This webinar, hosted by Sano CEO Dr. Patrick Short and featuring Daniel Barvin and Dr. Paul Wicks, offered an in-depth exploration of the challenges and advancements in the field of ALS (Amyotrophic Lateral Sclerosis), particularly focusing on the genetic forms of the disease.
The link to the full webinar is here; a brief summary is below for easy reference.
Patrick Short is a Cambridge-trained PhD geneticist with experience researching large-scale genome sequencing and rare disorders. He is dedicated to driving the world’s transition to precision medicine through Sano, which combines genetic testing, recruitment, and long-term engagement in one platform, accelerating enrollment and simplifying operations for precision medicine studies.
Daniel Barvin, the VP of Operations and Patient Advocacy at Coya Therapeutics and co-founder of End the Legacy, brings a personal connection to ALS. His experience with familial neurodegenerative diseases drives his commitment to community advocacy and resource development, particularly for genetic forms of ALS.
Paul Wicks is a neuroscientist and an ALS patient advocate with a rich background in clinical research and digital therapeutics. His work in understanding the cognitive and behavioural aspects of ALS, combined with a personal connection to the disease, positions him as a vital voice in the ALS community.
Daniel Barvin shared his personal journey in which his family's battle with various neurodegenerative diseases, including ALS and FTD (Frontotemporal Dementia), revealed a genetic predisposition to these conditions. This discovery led him to co-found End the Legacy, aiming to provide community advocacy and resources specifically for genetic forms of ALS. Daniel emphasised the necessity of challenging the status quo in ALS treatment and advocacy, advocating for change and better resources for the ALS community.
Paul Wicks brought a different perspective, stemming from his extensive research in cognitive and behavioural changes in ALS patients. He described the historical neglect of these aspects in ALS patients and underscored the importance of understanding the broader implications of the disease, including the genetic aspects.
The conversation then shifted to the challenges faced by families dealing with ALS. Daniel pointed out the significant financial burden, which can amount to $1.5 million per patient, and the emotional toll it takes on families, especially when they lack prior knowledge of their genetic risk. He stressed the importance of awareness and engagement in the ALS community to access available resources.

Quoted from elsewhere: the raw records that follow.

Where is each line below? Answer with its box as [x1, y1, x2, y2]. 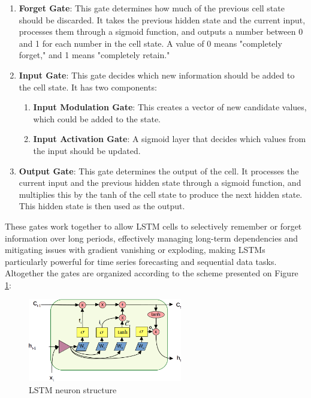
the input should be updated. [33, 144, 141, 156]
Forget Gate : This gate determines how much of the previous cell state [19, 2, 285, 14]
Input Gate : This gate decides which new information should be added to [19, 68, 295, 81]
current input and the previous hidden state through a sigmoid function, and [19, 176, 301, 189]
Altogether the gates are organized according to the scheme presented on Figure [5, 267, 298, 279]
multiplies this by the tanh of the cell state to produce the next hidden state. [19, 188, 303, 200]
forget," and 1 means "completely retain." [19, 49, 170, 61]
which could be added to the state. [33, 112, 161, 125]
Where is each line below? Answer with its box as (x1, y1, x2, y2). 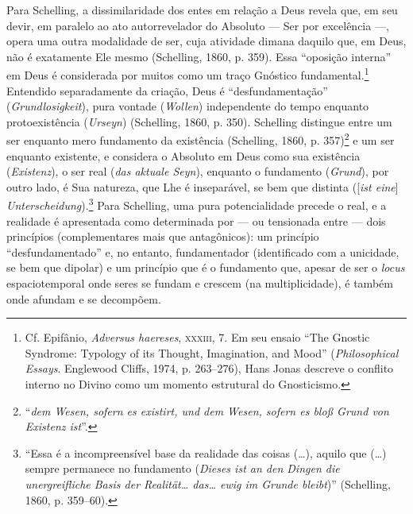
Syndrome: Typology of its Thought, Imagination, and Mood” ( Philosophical (25, 344, 399, 361)
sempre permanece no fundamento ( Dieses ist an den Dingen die (25, 460, 340, 477)
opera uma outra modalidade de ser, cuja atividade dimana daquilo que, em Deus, (6, 33, 407, 49)
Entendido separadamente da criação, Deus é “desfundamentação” (6, 82, 328, 99)
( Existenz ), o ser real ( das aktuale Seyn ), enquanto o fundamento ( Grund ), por (6, 163, 389, 180)
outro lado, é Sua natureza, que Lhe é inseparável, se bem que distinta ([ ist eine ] (6, 178, 399, 195)
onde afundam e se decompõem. (6, 290, 161, 307)
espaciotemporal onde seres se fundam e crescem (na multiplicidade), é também (6, 275, 393, 292)

Paul discussed the landscape of genetic testing and counselling, emphasising the evolution of the field with new treatments and family planning options becoming available. He highlighted the challenges in genetic counselling and the need for a more comprehensive approach in identifying genetic risks in ALS.
The webinar also shed light on innovative initiatives like Light the Way, which offers an online platform for education, genetic counselling, and testing for individuals at risk of genetic ALS. Light the Way aims to provide comprehensive support, including intervention in research trials and family planning guidance.
This webinar underscored the critical need for continued advancements in ALS research and advocacy. Despite the complexities and challenges presented by the disease, there is a growing optimism surrounding new treatments and approaches, offering hope for better management and outcomes for those affected by ALS.